I think people generally do think photography is different to painting (less artful even). Obviously there's a lot of creative decision-making involved in a given photo, but not as much as for a given painting.

I'm not sure what "less artful" means, but certainly no one would claim that ai generated images aren't different from paintings, even when they explicitly use painting styles. Much like how photorealistic photographs are different from photorealistic paintings which are different from photorealistic collages which are different from photorealistic CGI renderings, in non-trivial ways.

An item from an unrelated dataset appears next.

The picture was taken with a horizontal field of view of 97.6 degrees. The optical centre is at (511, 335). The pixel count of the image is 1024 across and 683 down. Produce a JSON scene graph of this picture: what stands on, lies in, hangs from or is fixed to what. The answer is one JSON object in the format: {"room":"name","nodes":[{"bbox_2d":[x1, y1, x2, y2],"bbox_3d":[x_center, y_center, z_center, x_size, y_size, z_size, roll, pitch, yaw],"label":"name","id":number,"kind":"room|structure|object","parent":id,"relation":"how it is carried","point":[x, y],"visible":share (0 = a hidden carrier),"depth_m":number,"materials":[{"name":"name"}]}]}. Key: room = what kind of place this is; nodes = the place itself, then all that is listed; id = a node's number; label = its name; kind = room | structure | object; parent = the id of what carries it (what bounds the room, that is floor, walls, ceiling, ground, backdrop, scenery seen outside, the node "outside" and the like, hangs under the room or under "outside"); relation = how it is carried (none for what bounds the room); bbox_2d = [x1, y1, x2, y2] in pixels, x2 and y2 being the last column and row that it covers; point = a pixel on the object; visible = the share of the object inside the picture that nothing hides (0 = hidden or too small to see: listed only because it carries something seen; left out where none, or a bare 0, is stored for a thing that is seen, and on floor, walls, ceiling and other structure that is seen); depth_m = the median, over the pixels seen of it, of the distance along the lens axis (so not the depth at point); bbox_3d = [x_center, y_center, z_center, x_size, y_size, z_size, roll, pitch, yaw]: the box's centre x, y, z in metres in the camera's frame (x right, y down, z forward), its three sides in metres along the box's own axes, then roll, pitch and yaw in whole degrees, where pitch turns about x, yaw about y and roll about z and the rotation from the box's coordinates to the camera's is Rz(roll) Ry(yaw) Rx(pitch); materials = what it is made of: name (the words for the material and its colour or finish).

Same would go for any AI generated images.

Whether it's "as much," I'm not sure how it's possible to quantify the amount of creative decisionmaking in a way that can be meaningfully compared like that.

Across a photographer's oeuvre, you start to see more and more evidence of intentionality, and it takes collections and curation to establish your bona fides as a photographer to a greater extent than as a painter.

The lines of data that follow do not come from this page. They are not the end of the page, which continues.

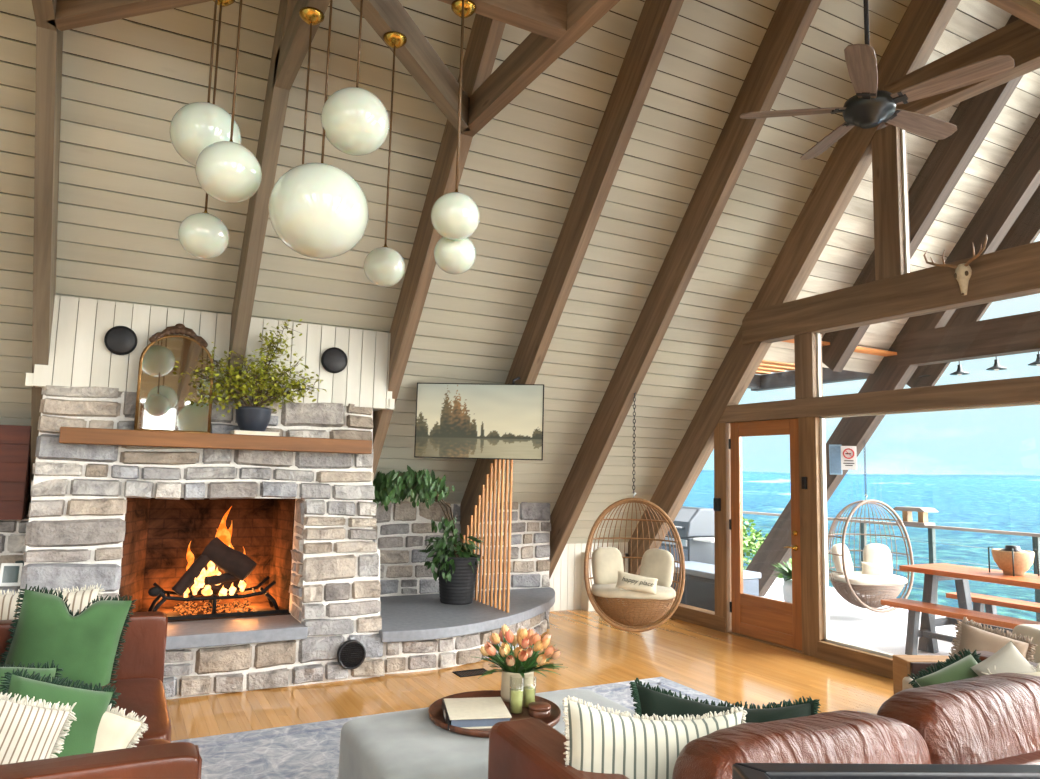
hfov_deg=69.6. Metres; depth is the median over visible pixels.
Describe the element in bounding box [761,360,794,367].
porch slat
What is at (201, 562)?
log
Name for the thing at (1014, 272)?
beam
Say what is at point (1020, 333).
beam
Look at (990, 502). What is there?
sea
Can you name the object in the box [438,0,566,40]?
tie beam
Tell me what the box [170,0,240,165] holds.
globe pendant
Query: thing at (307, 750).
area rug
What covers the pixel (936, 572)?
picnic table
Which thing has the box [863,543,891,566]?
cushion
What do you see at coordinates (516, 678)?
flower vase
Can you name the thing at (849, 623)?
floor
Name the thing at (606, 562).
cushion
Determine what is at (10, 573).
display
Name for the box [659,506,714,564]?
barbecue grill
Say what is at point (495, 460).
screen
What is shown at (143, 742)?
seat cushion
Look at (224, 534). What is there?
flames
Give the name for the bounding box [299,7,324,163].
globe pendant
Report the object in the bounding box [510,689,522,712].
candle
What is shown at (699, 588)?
storage box
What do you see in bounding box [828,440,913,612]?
chair
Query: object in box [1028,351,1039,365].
lamp
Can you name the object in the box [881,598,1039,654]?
bench
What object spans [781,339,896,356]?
porch slat
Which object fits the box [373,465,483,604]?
potted plant
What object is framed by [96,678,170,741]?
seat cushion
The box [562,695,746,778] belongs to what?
throw pillow
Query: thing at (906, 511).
bird feeder
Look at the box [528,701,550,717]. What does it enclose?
trinket box
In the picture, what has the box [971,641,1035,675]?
throw pillow
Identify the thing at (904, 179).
window
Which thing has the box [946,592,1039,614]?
bench
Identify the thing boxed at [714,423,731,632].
post
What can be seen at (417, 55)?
brace
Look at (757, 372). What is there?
porch slat
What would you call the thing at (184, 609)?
glowing embers
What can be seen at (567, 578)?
wall
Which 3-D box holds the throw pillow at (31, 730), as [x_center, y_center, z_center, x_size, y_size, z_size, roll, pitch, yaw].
[-1.785,1.255,2.620,0.442,0.465,0.265,5,-7,-29]
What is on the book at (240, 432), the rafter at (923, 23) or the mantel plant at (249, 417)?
the mantel plant at (249, 417)
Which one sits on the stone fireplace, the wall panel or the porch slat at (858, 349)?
the wall panel
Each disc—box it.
[104,326,136,354]
[321,347,346,372]
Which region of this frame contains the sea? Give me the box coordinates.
[682,470,1039,620]
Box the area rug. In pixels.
[171,677,734,778]
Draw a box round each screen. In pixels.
[414,377,543,459]
[463,459,512,612]
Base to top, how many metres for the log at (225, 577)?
0.097 m
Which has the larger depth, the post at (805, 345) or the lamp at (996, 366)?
the lamp at (996, 366)
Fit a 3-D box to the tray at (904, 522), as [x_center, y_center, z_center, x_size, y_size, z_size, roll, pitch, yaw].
[5.176,1.749,9.794,0.220,0.030,0.400,5,-7,-28]
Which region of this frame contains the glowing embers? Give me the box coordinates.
[172,598,252,614]
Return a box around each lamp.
[949,361,969,375]
[986,357,1007,370]
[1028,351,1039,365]
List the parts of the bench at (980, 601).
leg, leg
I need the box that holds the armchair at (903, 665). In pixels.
[893,624,1039,693]
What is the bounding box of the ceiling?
[0,0,910,543]
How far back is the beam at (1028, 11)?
3.89 m
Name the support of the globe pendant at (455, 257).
hanging from the tie beam at (546, 18)
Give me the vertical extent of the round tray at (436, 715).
0.032 m
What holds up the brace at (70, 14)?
attached to the beam at (44, 10)
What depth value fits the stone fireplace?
5.35 m
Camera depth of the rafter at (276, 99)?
4.83 m
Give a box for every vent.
[337,639,365,669]
[453,668,491,676]
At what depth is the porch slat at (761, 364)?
9.57 m
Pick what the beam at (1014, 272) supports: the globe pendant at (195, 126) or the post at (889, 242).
the post at (889, 242)
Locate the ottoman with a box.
[337,689,634,778]
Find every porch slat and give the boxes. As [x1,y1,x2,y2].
[755,371,770,374]
[757,367,784,372]
[759,363,794,370]
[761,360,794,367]
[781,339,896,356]
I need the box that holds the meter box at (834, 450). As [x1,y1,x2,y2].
[829,444,841,474]
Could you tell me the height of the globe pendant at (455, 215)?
1.209 m
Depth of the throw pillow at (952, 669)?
3.02 m
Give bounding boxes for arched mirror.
[134,323,213,432]
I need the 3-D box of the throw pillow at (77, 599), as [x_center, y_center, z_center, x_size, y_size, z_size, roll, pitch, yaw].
[-2.622,1.324,4.121,0.577,0.516,0.302,4,-7,-20]
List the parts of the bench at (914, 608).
leg, leg
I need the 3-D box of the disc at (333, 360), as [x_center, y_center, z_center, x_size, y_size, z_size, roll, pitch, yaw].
[-1.434,-0.226,5.779,0.200,0.200,0.030,5,-7,-28]
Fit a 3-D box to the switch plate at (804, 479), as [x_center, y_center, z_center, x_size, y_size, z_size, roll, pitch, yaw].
[2.514,0.827,6.616,0.032,0.110,0.044,5,-7,-28]
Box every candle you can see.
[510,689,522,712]
[523,686,534,706]
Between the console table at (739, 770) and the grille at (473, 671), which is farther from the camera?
the grille at (473, 671)
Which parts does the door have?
rail, lock rail, rail, panel, lever handle
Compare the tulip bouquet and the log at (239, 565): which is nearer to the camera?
the tulip bouquet
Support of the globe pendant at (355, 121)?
hanging from the tie beam at (546, 18)
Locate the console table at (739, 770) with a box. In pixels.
[732,763,1039,778]
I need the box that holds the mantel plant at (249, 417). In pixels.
[174,319,326,430]
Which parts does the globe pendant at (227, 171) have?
globe, cord
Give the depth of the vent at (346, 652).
5.34 m
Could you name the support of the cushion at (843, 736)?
on the leather sofa at (991, 718)
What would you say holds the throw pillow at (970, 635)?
on the armchair at (903, 665)
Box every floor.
[166,607,893,740]
[760,578,956,655]
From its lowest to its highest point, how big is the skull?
0.386 m
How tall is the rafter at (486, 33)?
6.601 m
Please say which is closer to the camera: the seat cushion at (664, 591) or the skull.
the skull
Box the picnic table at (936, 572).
[899,563,1039,652]
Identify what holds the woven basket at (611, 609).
on the chair at (603, 595)
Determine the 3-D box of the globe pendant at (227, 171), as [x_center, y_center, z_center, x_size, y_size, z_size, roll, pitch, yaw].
[-1.234,-1.362,3.249,0.265,1.128,0.265,5,-7,-28]
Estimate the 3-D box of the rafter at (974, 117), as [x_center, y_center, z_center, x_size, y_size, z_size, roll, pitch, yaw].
[4.028,-2.278,6.883,0.130,3.964,3.304,5,-7,-28]
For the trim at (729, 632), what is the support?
on the floor at (731, 668)
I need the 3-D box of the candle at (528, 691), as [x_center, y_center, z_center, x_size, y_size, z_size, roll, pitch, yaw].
[0.040,1.388,3.379,0.055,0.077,0.055,5,-7,-28]
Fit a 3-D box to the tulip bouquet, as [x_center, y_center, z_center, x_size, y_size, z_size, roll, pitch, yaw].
[-0.019,1.262,3.500,0.454,0.287,0.477,5,-7,-28]
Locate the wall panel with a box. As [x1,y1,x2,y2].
[25,295,394,410]
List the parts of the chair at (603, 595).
chain
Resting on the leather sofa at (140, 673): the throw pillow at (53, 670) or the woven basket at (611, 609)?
the throw pillow at (53, 670)
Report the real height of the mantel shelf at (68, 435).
0.102 m
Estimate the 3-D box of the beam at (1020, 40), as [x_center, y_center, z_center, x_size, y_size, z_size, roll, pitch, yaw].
[3.753,-2.463,4.930,0.160,0.340,2.900,5,-7,-28]
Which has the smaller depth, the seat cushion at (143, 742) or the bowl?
the seat cushion at (143, 742)
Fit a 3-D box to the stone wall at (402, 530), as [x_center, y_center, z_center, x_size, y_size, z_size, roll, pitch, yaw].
[-0.714,1.705,7.358,2.316,1.222,0.107,5,-7,-28]
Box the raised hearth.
[379,587,554,642]
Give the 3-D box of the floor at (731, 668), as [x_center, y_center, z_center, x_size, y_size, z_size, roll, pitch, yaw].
[-0.034,1.767,2.156,8.606,0.030,11.590,5,-7,-28]
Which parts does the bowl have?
lid
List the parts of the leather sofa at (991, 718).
arm, arm
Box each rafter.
[30,26,62,501]
[228,0,296,380]
[373,14,505,478]
[459,0,683,550]
[549,0,821,578]
[628,0,960,574]
[746,114,1039,595]
[822,15,1022,371]
[907,185,1039,387]
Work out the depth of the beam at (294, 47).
4.07 m
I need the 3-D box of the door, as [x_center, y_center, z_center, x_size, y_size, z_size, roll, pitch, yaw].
[2.291,1.315,7.060,0.100,2.048,0.885,5,-7,-28]
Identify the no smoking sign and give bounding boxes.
[841,446,856,469]
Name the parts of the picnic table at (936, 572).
leg, leg
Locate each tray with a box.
[428,690,560,737]
[897,521,934,524]
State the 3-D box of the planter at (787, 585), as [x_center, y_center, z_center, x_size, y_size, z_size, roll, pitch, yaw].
[3.406,2.385,9.045,0.727,0.551,0.700,5,-7,-28]
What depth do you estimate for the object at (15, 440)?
5.16 m
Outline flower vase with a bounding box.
[501,666,533,701]
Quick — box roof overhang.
[763,0,1039,373]
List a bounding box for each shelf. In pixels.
[59,427,371,453]
[693,537,713,542]
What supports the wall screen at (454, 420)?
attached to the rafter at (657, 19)
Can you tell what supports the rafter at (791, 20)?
on the floor at (731, 668)
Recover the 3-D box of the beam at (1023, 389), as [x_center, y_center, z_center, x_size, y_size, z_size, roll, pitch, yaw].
[3.769,-0.049,4.545,0.130,0.170,7.230,5,-7,-28]
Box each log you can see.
[172,555,209,595]
[188,579,245,594]
[201,537,256,580]
[204,573,237,584]
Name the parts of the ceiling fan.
blade, blade, blade arm, blade, blade arm, rod, motor, blade arm, blade arm, blade, blade
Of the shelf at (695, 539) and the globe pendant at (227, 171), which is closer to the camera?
the globe pendant at (227, 171)
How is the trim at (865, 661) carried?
on the floor at (731, 668)
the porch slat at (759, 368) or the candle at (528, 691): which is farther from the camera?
the porch slat at (759, 368)
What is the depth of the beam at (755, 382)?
10.18 m
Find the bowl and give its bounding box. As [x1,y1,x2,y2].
[988,545,1039,575]
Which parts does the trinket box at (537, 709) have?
lid
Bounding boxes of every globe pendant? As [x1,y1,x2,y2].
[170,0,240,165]
[178,0,234,258]
[195,0,261,202]
[268,0,368,258]
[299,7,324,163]
[321,0,389,155]
[364,31,406,286]
[431,0,479,239]
[434,0,475,274]
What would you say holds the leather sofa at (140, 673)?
on the floor at (731, 668)
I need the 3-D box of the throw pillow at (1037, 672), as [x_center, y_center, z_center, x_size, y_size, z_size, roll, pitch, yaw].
[1.946,1.148,2.799,0.377,0.312,0.196,0,-7,13]
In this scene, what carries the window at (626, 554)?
in the wall at (567, 578)
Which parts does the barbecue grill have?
door, control panel, door, lid
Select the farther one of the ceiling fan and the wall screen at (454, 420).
the wall screen at (454, 420)
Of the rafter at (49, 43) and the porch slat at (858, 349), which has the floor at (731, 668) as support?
the rafter at (49, 43)
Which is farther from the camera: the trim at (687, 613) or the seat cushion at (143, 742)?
the trim at (687, 613)
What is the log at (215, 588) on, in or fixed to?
on the stone fireplace
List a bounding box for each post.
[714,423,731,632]
[794,332,822,398]
[798,416,829,657]
[871,125,910,280]
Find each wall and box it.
[0,515,28,591]
[373,501,550,596]
[549,542,627,610]
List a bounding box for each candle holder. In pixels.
[509,675,523,713]
[522,675,535,706]
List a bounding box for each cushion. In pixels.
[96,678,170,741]
[131,739,170,746]
[591,547,623,583]
[591,583,675,599]
[640,549,673,586]
[672,710,930,778]
[828,571,907,584]
[831,543,853,574]
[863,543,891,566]
[877,673,1039,763]
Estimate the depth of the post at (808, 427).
6.53 m
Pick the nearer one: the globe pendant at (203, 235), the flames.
the globe pendant at (203, 235)
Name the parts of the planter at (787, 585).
pot
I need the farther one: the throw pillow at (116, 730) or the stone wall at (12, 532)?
the stone wall at (12, 532)
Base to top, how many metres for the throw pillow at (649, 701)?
0.329 m
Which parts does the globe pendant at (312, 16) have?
cord
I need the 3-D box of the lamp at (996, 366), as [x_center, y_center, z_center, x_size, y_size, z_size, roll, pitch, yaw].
[5.136,-0.300,8.066,0.200,0.207,0.200,5,-7,-28]
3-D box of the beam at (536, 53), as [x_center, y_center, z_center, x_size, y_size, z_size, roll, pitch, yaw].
[0.634,-1.991,3.190,0.090,0.200,4.296,5,-7,-28]
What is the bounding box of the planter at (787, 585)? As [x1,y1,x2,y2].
[770,561,791,602]
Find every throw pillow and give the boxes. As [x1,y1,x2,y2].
[0,583,104,619]
[0,584,136,687]
[0,660,63,693]
[0,668,120,756]
[0,692,76,764]
[93,704,148,752]
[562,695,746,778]
[615,571,658,595]
[629,678,820,722]
[861,561,893,575]
[907,648,981,687]
[949,617,1036,661]
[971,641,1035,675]
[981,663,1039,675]
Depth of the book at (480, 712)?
3.15 m
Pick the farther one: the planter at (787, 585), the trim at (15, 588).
the planter at (787, 585)
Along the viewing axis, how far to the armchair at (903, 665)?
4.82 m
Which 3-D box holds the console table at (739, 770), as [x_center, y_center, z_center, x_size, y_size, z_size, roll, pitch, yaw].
[1.062,1.197,1.234,1.300,0.950,0.420,2,-6,-3]
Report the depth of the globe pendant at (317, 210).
3.06 m
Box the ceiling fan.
[740,0,1013,159]
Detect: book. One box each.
[230,430,279,435]
[442,697,511,729]
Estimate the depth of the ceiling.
5.60 m
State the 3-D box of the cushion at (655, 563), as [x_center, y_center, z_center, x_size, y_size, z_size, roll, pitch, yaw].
[1.262,1.661,6.896,0.310,0.381,0.120,-2,-22,31]
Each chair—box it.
[584,392,684,631]
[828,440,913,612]
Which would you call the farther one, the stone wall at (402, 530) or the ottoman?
the stone wall at (402, 530)
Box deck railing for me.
[743,511,1039,621]
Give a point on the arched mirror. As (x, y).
(161, 404)
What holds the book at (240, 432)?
on the mantel shelf at (68, 435)
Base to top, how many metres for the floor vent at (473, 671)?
0.006 m
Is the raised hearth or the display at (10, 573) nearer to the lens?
the display at (10, 573)
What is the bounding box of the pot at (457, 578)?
[435,554,480,604]
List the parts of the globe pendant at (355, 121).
globe, cord
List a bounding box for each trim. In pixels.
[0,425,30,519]
[0,586,19,594]
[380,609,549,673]
[643,602,725,632]
[727,631,801,653]
[817,641,892,678]
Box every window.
[618,553,627,599]
[816,129,1039,657]
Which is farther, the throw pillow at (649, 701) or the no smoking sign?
the no smoking sign
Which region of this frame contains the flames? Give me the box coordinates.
[184,506,245,597]
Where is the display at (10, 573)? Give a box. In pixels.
[0,563,22,586]
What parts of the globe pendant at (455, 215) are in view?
globe, cord
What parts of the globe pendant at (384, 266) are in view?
globe, cord
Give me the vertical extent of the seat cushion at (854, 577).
0.110 m
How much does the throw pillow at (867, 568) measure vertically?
0.248 m
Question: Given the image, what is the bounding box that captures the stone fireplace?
[20,385,384,698]
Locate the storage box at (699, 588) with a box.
[670,561,760,611]
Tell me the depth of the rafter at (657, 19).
5.76 m
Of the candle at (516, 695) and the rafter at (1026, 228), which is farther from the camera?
the rafter at (1026, 228)
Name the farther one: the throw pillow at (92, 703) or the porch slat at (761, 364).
the porch slat at (761, 364)
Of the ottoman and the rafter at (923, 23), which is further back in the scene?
the rafter at (923, 23)
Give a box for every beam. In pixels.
[32,0,57,30]
[273,0,329,89]
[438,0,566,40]
[461,0,619,136]
[718,376,1039,422]
[742,241,1039,344]
[747,375,759,388]
[751,367,870,390]
[884,19,1039,125]
[896,311,1039,365]
[986,0,1039,28]
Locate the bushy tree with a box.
[743,518,791,578]
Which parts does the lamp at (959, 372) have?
lamp shade
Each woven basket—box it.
[593,595,675,626]
[830,580,903,608]
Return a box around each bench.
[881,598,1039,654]
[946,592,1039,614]
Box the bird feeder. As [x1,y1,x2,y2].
[893,507,937,524]
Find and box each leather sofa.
[0,611,201,778]
[488,651,1039,778]
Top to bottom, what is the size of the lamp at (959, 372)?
0.216 m
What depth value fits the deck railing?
9.53 m
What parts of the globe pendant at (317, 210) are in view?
globe, cord
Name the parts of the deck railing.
post, rail, post, post
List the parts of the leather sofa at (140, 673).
arm, arm
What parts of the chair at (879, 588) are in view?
chain
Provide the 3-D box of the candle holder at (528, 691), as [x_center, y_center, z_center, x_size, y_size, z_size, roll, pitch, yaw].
[0.041,1.366,3.382,0.064,0.135,0.064,5,-7,-28]
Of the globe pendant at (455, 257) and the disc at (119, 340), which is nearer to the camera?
the globe pendant at (455, 257)
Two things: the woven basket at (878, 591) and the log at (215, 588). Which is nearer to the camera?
the log at (215, 588)
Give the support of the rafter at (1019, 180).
on the floor at (849, 623)
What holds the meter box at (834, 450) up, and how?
attached to the rafter at (1019, 180)
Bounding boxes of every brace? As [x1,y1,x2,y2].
[47,0,211,30]
[350,0,469,131]
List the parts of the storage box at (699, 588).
panel, panel, lid
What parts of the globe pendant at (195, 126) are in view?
globe, cord
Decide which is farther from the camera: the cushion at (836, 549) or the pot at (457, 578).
the cushion at (836, 549)
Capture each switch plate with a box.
[713,498,720,510]
[801,477,806,488]
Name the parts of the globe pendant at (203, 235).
globe, cord
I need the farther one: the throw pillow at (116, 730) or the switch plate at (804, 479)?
the switch plate at (804, 479)
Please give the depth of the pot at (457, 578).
6.68 m
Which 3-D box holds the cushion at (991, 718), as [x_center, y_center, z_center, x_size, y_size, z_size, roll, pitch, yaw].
[1.608,1.251,2.546,0.883,0.491,0.285,3,-16,-25]
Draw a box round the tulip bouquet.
[475,624,567,677]
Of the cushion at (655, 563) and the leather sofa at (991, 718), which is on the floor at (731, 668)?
the leather sofa at (991, 718)
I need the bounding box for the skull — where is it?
[923,234,987,295]
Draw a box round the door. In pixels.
[728,418,801,650]
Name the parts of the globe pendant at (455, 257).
globe, cord
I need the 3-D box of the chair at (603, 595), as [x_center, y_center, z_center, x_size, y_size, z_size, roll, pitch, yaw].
[1.046,1.077,6.902,0.892,2.157,0.640,1,-6,5]
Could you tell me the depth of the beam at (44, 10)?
3.78 m
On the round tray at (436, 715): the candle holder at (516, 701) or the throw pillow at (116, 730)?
the candle holder at (516, 701)
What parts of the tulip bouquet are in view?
tulip flower, tulip flower, tulip flower, tulip flower, tulip flower, tulip flower, tulip flower, tulip flower, tulip flower, tulip flower, tulip flower, tulip flower, tulip flower, tulip flower, tulip flower, tulip flower, tulip flower, tulip flower, tulip flower, tulip flower, tulip flower, tulip flower, tulip flower
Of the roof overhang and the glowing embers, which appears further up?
the roof overhang
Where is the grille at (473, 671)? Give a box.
[456,669,487,675]
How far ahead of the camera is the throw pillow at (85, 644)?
3.76 m
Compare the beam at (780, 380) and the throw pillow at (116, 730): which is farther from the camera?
the beam at (780, 380)
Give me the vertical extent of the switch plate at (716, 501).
0.130 m
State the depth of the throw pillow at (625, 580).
6.49 m
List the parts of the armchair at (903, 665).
seat, arm
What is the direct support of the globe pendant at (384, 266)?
hanging from the brace at (417, 55)

This phenomenon is quite evident to exist in people who use AI generated images from following anyone who has posted AI generated images for a long time as well. It applies just as well when you take the AI generated part out of it; even Twitter accounts that merely share pre-existing images of any provenance inevitably establish a pattern of intentionality in terms of the images they deem worthy to share, ie curate. I don't know if a curator is an "artist" who deserves "credit" for their "art," but certainly a curator is someone who makes creative decisions.

What I'm saying is that density of micro decisions is a relevant criteria for assigning credit. I'm not suggesting that an ai prompter deserves no credit.

Again, this seems perfectly cromulent to me, but also, I really don't think "deserving credit" is a particularly meaningful thing. People subjectively credit various things for their works, like God or their family, or only their hard work and effort, or their 5th grade teacher, or the barista whose off-hand comment triggered something in their brains, etc. and I don't really have an opinion on that, other than that it doesn't seem worth having an opinion on. My point is just that "creative decisionmaking" isn't a line that cuts between AI generated images and paintings/sketches/etc. and this applies for any other analogous media.